Does poetry relate to the idea?  Yes, as far as the idea is force all poetry, and always, relates to it, as speaking out is a force and, like ideas, is effective in the world around it, the world of forces.  What the idea is besides this force, or as this force, is of course countless things, since we already imagine force in terms of degree, in terms of more or less.  There is more or less force in poems, more or less of the thrust with which it began, or that it finds in the middle or at the end.  There is more or less, too, of a certain affirmation, and this is what we most look for in poems in anything approaching a grand style: affirmation of the position of one thing to another, affirmation of the human scenario and the more than human and less than human scenario, affirmation of being a speaker, one who says a great deal and for who knows whom, affirmation of being–a poet!  So the idea we are searching for here is, among the thick of the psyche, the thick of environment or as this thick, making entrance, appearing in a particular way, the idea as it relates to totally affirming, or not, things as they are, as they are found in the thick amidst all the tricks of language and bending, indecisive thought.  Whether we want to speak to things, at times for things when that happens to be their line of flight, through things and about things at all, or not, that is the idea.

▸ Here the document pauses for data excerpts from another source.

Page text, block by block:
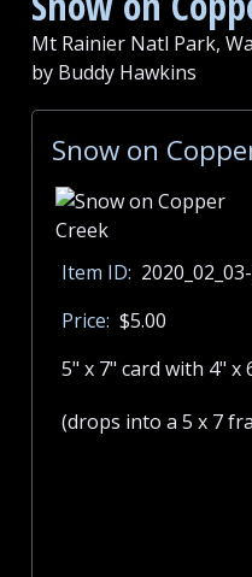
Mt Rainier Natl Park,
by Buddy Hawkins
Snow on
Item ID:
Price: $5.00
5" x 7" card with 4"
(drops into a 5 x 7
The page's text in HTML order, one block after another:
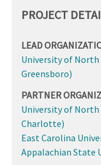
PROJECT
LEAD
University of North
Greensboro)
PARTNER
University of
Charlotte)
East Carolina
Appalachian State
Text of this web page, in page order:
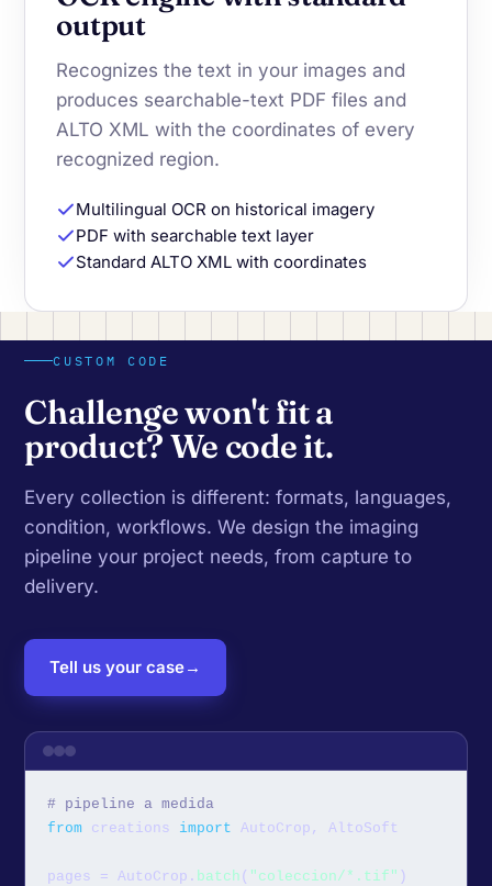
output
Recognizes the text in your images and
produces searchable-text PDF files and
ALTO XML with the coordinates of every
recognized region.
Multilingual OCR on historical imagery
PDF with searchable text layer
Standard ALTO XML with coordinates
CUSTOM CODE
Challenge won't fit a
product? We code it.
Every collection is different: formats, languages,
condition, workflows. We design the imaging
pipeline your project needs, from capture to
delivery.
Tell us your case→
# pipeline a medida
from creations import AutoCrop, AltoSoft
pages = AutoCrop. batch ( "coleccion/*.tif" )
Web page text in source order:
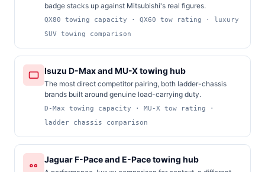
badge stacks up against Mitsubishi's real figures.
QX80 towing capacity · QX60 tow rating · luxury
SUV towing comparison
Isuzu D-Max and MU-X towing hub
The most direct competitor pairing, both ladder-chassis
brands built around genuine load-carrying duty.
D-Max towing capacity · MU-X tow rating ·
ladder chassis comparison
Jaguar F-Pace and E-Pace towing hub
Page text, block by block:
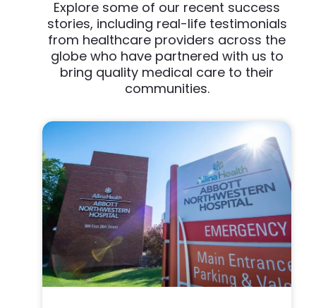
Explore some of our recent success
stories, including real-life testimonials
from healthcare providers across the
globe who have partnered with us to
bring quality medical care to their
communities.
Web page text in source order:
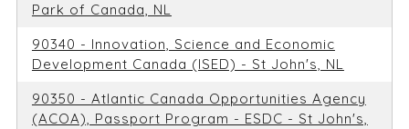
Park of Canada, NL
90340 - Innovation, Science and Economic
Development Canada (ISED) - St John's, NL
90350 - Atlantic Canada Opportunities Agency
(ACOA), Passport Program - ESDC - St John's,
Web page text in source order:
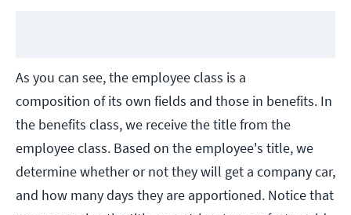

Art affirms. Even Job affirms.



  1. I’ve always love poetry. My favourite has to be The Lady of Shalott, a lyrical ballad by the 19th-century English poet Alfred Tennyson and one of his best-known works. It is both beautiful and sad.

    Liked by 2 people

    1. Richard Q says:

      It has been so long since I have read Tennyson’s work. Thank you for this heartfelt reminder to do so. It is so wonderful to hear from you, Paula.

      Beautiful and sad, a true combination even if the hardest combination to get used to.

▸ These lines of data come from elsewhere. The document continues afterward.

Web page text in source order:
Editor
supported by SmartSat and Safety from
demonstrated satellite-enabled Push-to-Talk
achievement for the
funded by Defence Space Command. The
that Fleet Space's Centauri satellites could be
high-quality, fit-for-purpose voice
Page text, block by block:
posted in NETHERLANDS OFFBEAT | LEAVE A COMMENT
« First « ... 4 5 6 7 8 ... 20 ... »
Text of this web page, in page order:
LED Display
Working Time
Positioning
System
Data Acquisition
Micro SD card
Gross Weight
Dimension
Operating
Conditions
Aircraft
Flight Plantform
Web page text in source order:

  2. A very good article indeed, I myself get reminded of the time I was reading the romantics and specifically Coleridge.

    Liked by 1 person

    1. Richard Q says:

      Thanks in abundance. What you said has me thinking further along this thread. Especially this morning, as my mind and heart reach out into the openness. I will be returning to Coleridge as well, for your being reminded of him and Romantic poetry is fine and poignant.

      But it is true, no less, that strenuous, firm,
      And with a natural gladness, he maintained
      The citadel unconquered, and in joy
      Was strong to follow the delightful Muse.